The primary predictor of interest was DHP employer group. Individual-level model adjusters included gender, age, race/ethnicity, education, income, baseline lab test count (ie, A1c, FPG, and OGTT), baseline severity of pre-diabetes, obesity, and mental health comorbidity. Age and gender were obtained from UHC eligibility files. Education, income, and race/ethnicity were estimated by UHC using a proprietary algorithm that incorporated geographic locators (zip codes), consumer survey information, census income data, and first, middle, and last names.

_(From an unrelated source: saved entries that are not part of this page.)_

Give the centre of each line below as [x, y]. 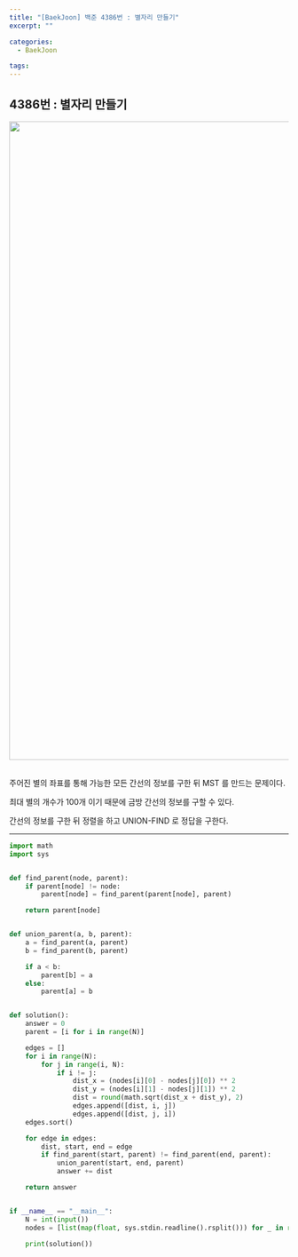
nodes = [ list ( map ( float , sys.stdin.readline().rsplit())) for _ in [154, 1228]
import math [31, 846]
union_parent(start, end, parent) [120, 1163]
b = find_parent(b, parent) [77, 951]
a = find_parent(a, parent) [77, 943]
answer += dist [85, 1172]
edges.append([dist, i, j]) [124, 1106]
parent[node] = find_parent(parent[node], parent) [137, 895]

We obtained the average number of baseline A1c/FPG/OGTT labs from claims data and defined the baseline pre-diabetes severity, or degree of dysglycemia, as ‘high’ if A1c was 6%–6.4% or FPG was 110–125 mg/dL at baseline or ‘low’ if baseline A1c was 5.7%–5.9% or FPG was 100–109 mg/dL. When both A1c and FPG results were available, we used A1c as the primary stratification variable for the ‘high’ versus ‘low’ severity classification. Comorbidities such as obesity (body mass index ≥30 kg/m2) and mental health conditions (schizophrenia, depression, anxiety and post-traumatic stress disorder) were defined as one or more ICD-9-related diagnoses from inpatient or outpatient claims.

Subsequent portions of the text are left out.